1. A method for judging the opening and closing state of a rising stem gate valve, characterized in that: include: A training data set of rising-stem gate valves is constructed, and the training data set is input into a pre-training network for parameter optimization to obtain a trained rising-stem gate valve recognition model; wherein the pre-training network is constructed based on an improved CenterNet network; the improved CenterNet network comprises: a ResNet50 backbone network, a deconvolution network, a rising-stem gate valve recognition branch, and a key point recognition branch; wherein the ResNet50 backbone network and the deconvolution network are connected in sequence, and the deconvolution network is also connected to the rising-stem gate valve recognition branch and the key point recognition branch, respectively; Collecting a real-time image of the rising-stem gate valve, and inputting the real-time image into the rising-stem gate valve recognition model for calculation, to obtain detection frame position information and rising-stem gate valve position information; the detection frame position information includes the horizontal coordinate of the center point, the vertical coordinate of the center point, the height and the width; the rising-stem gate valve position information includes the horizontal coordinate and the vertical coordinate of the handwheel center, and the horizontal coordinate and the vertical coordinate of the valve stem end; The rising stem gate valve opening is calculated according to the detection frame position information and the rising stem gate valve position information, and the opening and closing state of the rising stem gate valve is determined according to the rising stem gate valve opening.

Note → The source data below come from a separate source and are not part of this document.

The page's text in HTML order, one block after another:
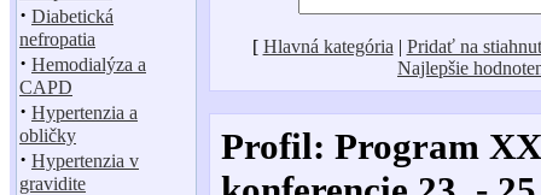
· Diabetická
nefropatia
· Hemodialýza a
CAPD
· Hypertenzia a
obličky
· Hypertenzia v
gravidite
[ Hlavná kategória | Pridať na
Najlepšie
Profil: Program
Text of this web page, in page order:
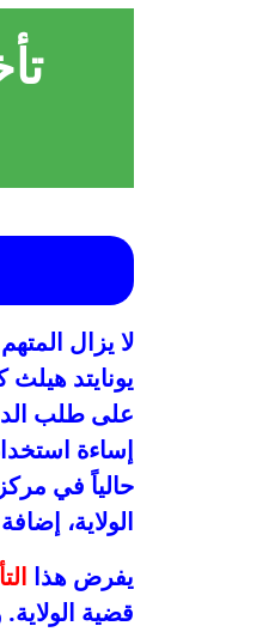
لا يزال المتهم
يونايتد
على طلب
إساءة
حالياً في
الولاية،
يفرض هذا
قضية
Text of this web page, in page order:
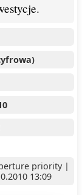
priority |
13:09
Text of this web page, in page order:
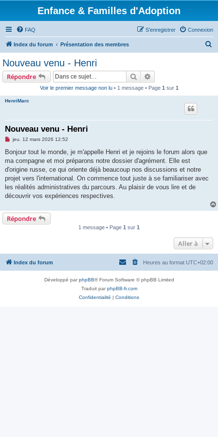
Enfance & Familles d'Adoption
FAQ Connexion
S’enregistrer
Index du forum Présentation des membres
Nouveau venu - Henri
Répondre Rechercher
Voir le premier message non lu• 1 message • Page 1 sur 1
HenriMarc
Nouveau venu - Henri
M
s
a
g
n
o
l
jeu. 12 mars 2026 12:52
Bonjour tout le monde, je m'appelle Henri et je rejoins le forum alors que
ma compagne et moi préparons notre dossier d'agrément. Elle est
d'origine russe, ce qui oriente déjà beaucoup nos discussions et notre
projet vers l'international. On commence tout juste à se familiariser avec
les réalités administratives du parcours. Au plaisir de vous lire et de
découvrir vos expériences respectives.
Répondre
1 message • Page 1 sur 1
Aller à
Index du forum Heures au format UTC+02:00
Développé parphpBB® Forum Software © phpBB Limited
Traduit parphpBB-fr.com
Confidentialité | Conditions
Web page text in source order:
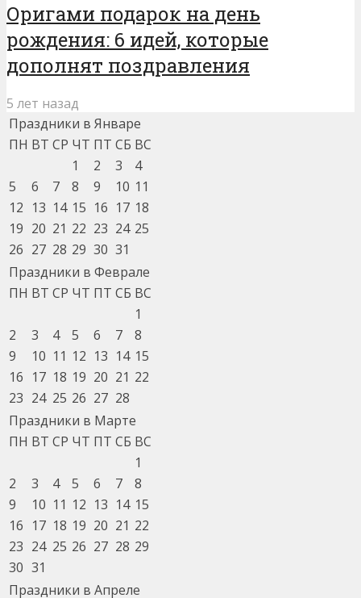
Оригами подарок на день
рождения: 6 идей, которые
дополнят поздравления
5 лет назад
Праздники в Январе
ПН ВТ СР ЧТ ПТ СБ ВС
1
2 3
4
5
6 7 8 9 10 11
12 13 14 15 16 17 18
19 20 21 22 23 24 25
26 27 28 29 30 31
Праздники в Феврале
ПН ВТ СР ЧТ ПТ СБ ВС
1
2
3 4 5 6 7
8
9
10 11 12 13 14 15
16 17 18 19 20 21 22
23 24 25 26 27 28
Праздники в Марте
ПН ВТ СР ЧТ ПТ СБ ВС
1
2
3 4 5 6 7
8
9
10 11 12 13 14 15
16 17 18 19 20 21 22
23 24 25 26 27 28 29
30 31
Праздники в Апреле
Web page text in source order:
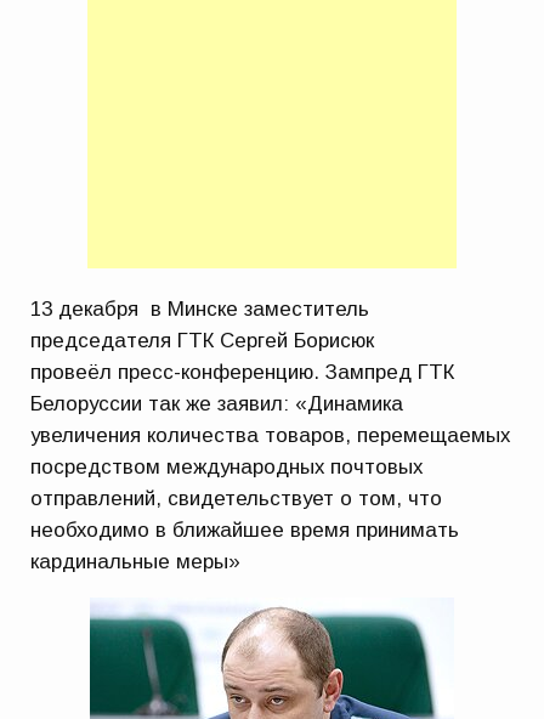
13 декабря в Минске заместитель
председателя ГТК Сергей Борисюк
провеёл пресс-конференцию. Зампред ГТК
Белоруссии так же заявил: «Динамика
увеличения количества товаров, перемещаемых
посредством международных почтовых
отправлений, свидетельствует о том, что
необходимо в ближайшее время принимать
кардинальные меры»
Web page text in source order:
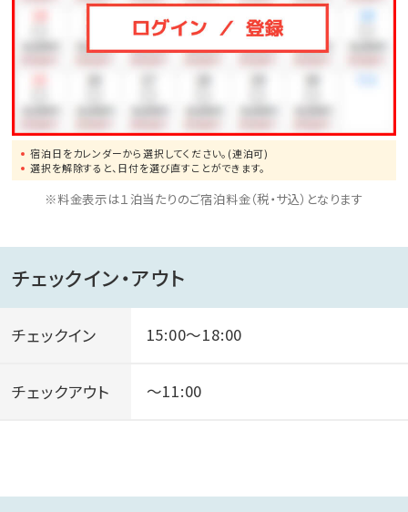
宿泊日をカレンダーから選択してください。(連泊可)
選択を解除すると、日付を選び直すことができます。
※料金表示は１泊当たりのご宿泊料金（税・サ込）となります
チェックイン・アウト
チェックイン 15:00～18:00
チェックアウト ～11:00
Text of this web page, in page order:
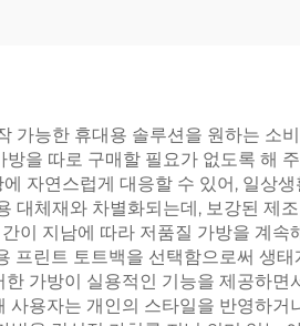
가능한 휴대용 솔루션을 원하는 소
을 따로 구매할 필요가 없도록 해
자연스럽게 대응할 수 있어, 일상
대체재와 차별화되는데, 보강된 제
이 지남에 따라 저품질 가방을 계
프린트 토트백을 선택함으로써 생
가방이 실용적인 기능을 제공하
용자는 개인의 스타일을 반영하
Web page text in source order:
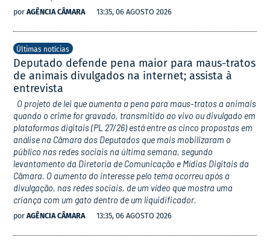
por AGÊNCIA CÂMARA 13:35, 06 AGOSTO 2026
Últimas notícias
Deputado defende pena maior para maus-tratos
de animais divulgados na internet; assista à
entrevista
O projeto de lei que aumenta a pena para maus-tratos a animais
quando o crime for gravado, transmitido ao vivo ou divulgado em
plataformas digitais (PL 27/26) está entre as cinco propostas em
análise na Câmara dos Deputados que mais mobilizaram o
público nas redes sociais na última semana, segundo
levantamento da Diretoria de Comunicação e Mídias Digitais da
Câmara. O aumento do interesse pelo tema ocorreu após a
divulgação, nas redes sociais, de um vídeo que mostra uma
criança com um gato dentro de um liquidificador.
por AGÊNCIA CÂMARA 13:35, 06 AGOSTO 2026
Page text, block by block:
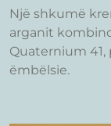
Një shkumë
arganit
Quaternium
ëmbëlsie.

2. The method for judging the opening and closing state of a rising stem gate valve according to claim 1, characterized in that: The method of constructing a training data set for rising-stem gate valves and inputting the training data set into a pre-training network for parameter optimization to obtain a trained rising-stem gate valve recognition model specifically includes: The rising stem gate valve image is used as training input data, and the corresponding annotation information is used as training labels to construct a training data set for the rising stem gate valve; the annotation information includes the center coordinates of the rising stem gate valve, the real frame height of the rising stem gate valve, the real frame width of the rising stem gate valve, the center coordinates of the handwheel, and the coordinates of the valve stem end; Build a pre-trained network; Based on the Adam optimization algorithm, the training data set is input into the pre-trained network, training is performed with the goal of minimizing the loss between the network output and the training label, and the trained network is determined as a rising-stem gate valve recognition model.

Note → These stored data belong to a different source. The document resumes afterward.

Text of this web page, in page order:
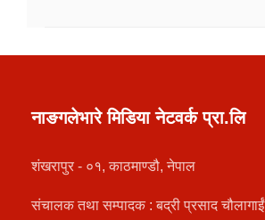
नाङगलेभारे मिडिया नेटवर्क प्रा.लि
शंखरापुर - ०१, काठमाण्डौ, नेपाल
संचालक तथा सम्पादक : बद्री प्रसाद चौलागाईं
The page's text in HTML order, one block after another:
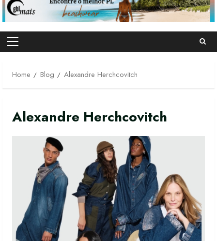
Primary
Home
Blog Alexandre Herchcovitch
Alexandre Herchcovitch
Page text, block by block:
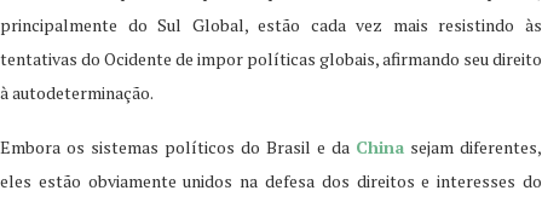
principalmente do Sul Global, estão cada vez mais resistindo às
tentativas do Ocidente de impor políticas globais, afirmando seu direito
à autodeterminação.
Embora os sistemas políticos do Brasil e da China sejam diferentes,
eles estão obviamente unidos na defesa dos direitos e interesses do
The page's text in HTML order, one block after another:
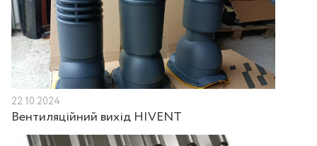
22.10.2024
Вентиляційний вихід HIVENT
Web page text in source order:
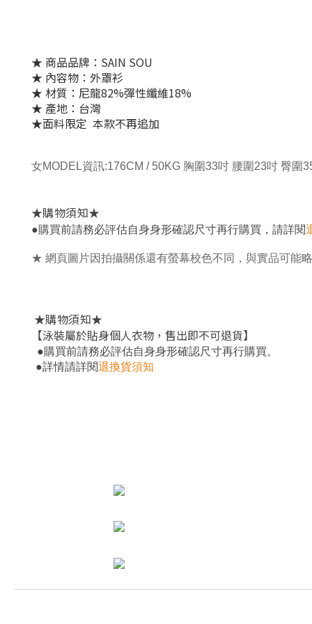
★ 商品品牌：SAIN SOU
★ 內容物：外罩衫
★ 材質：尼龍82%彈性纖維18%
★ 產地：台灣
★面料限定 本款不再追加
女MODEL資訊:176CM / 50KG 胸圍33吋 腰圍23吋 臀圍
★購物須知★
●購買前請務必評估自身身形確認尺寸再行購買 ， 請詳閱
★ 網頁圖片因拍攝關係還有螢幕校色不同，與實品可能
★購物須知★
【泳裝屬於貼身個人衣物，售出即不可退貨】
●購買前請務必評估自身身形確認尺寸再行購買。
●詳情請詳閱退換貨須知
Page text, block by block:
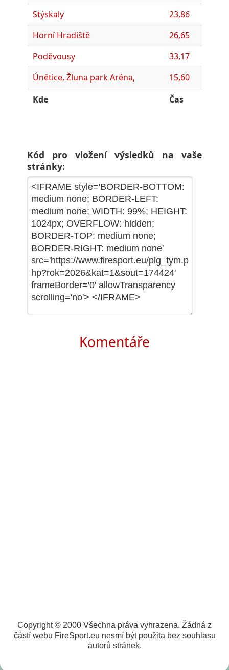
Stýskaly
23,86
Horní Hradiště
26,65
Poděvousy
33,17
Únětice, Žluna park Aréna,
15,60
Kde
Čas
Kód pro vložení výsledků na vaše
stránky:
Komentáře
Copyright © 2000 Všechna práva vyhrazena. Žádná z
částí webu FireSport.eu nesmí být použita bez souhlasu
autorů stránek.

3. The method for judging the opening and closing state of a rising stem gate valve according to claim 2, characterized in that: The losses are specifically: L total =L det +λ kpt L kpt +λ geo L geo +λ joint L joint Among them, L det Identify loss for rising stem gate valve; L kpt is the key point identification loss; L geo is the geometric loss; L joint is the coupling loss; kpt is the loss weight coefficient for key point identification; geo is the geometric loss weight coefficient; joint is the coupling loss weight coefficient.

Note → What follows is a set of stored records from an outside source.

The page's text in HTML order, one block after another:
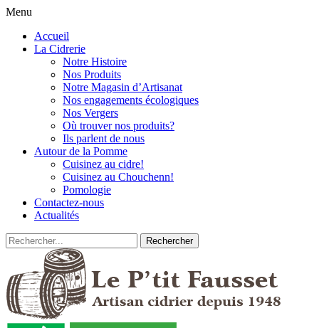
Menu
Accueil
La Cidrerie
Notre Histoire
Nos Produits
Notre Magasin d’Artisanat
Nos engagements écologiques
Nos Vergers
Où trouver nos produits?
Ils parlent de nous
Autour de la Pomme
Cuisinez au cidre!
Cuisinez au Chouchenn!
Pomologie
Contactez-nous
Actualités
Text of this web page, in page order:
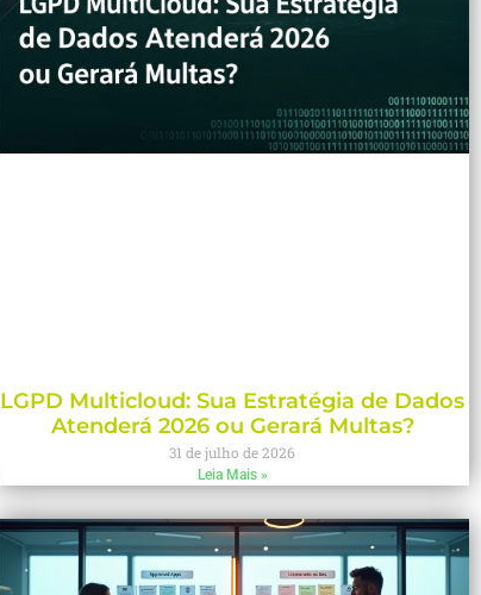
LGPD Multicloud: Sua Estratégia de Dados
Atenderá 2026 ou Gerará Multas?
31 de julho de 2026
Leia Mais »
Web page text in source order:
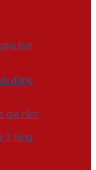
bạt
động
gia cầm
2 tầng

4. The method for judging the opening and closing state of a rising stem gate valve according to claim 1, characterized in that: The deconvolution network includes 3 convolutional layers and 3 deconvolutional layers; wherein, the first layer is a convolutional layer, the convolution kernel is 3×3, the step size is 1, and the output channel is 256; the second layer is a deconvolutional layer, the convolution kernel is 4×4, the step size is 2, and the output channel is 256; the third layer is a convolutional layer, the convolution kernel is 3×3, the step size is 1, and the output channel is 128; the fourth layer is a deconvolutional layer, the convolution kernel is 4×4, the step size is 2, and the output channel is 128; the fifth layer is a convolutional layer, the convolution kernel is 3×3, the step size is 1, and the output channel is 128; the sixth layer is a deconvolutional layer, the convolution kernel is 4×4, the step size is 2, and the output channel is 64; each layer is padded with 1, and a ReLU activation function is used.

5. The method for judging the opening and closing state of a rising stem gate valve according to claim 1, characterized in that: The rising stem gate valve identification branch includes three prediction heads, namely, a rising stem gate valve heat map prediction head, a rising stem gate valve size prediction head and a rising stem gate valve offset prediction head; Each prediction head includes two convolution layers, specifically: the first layer output channel of the rising stem gate valve heat map prediction head is 64; the second layer output channel is 1; the first layer output channel of the rising stem gate valve size prediction head is 64; the second layer output channel is 2; the first layer output channel of the rising stem gate valve offset prediction head is 64; the second layer output channel is 2; the convolution kernel of each layer of the rising stem gate valve heat map prediction head, the rising stem gate valve size prediction head and the rising stem gate valve offset prediction head are 3×3, the step size is 1, the padding is 1, and the ReLU activation function is used.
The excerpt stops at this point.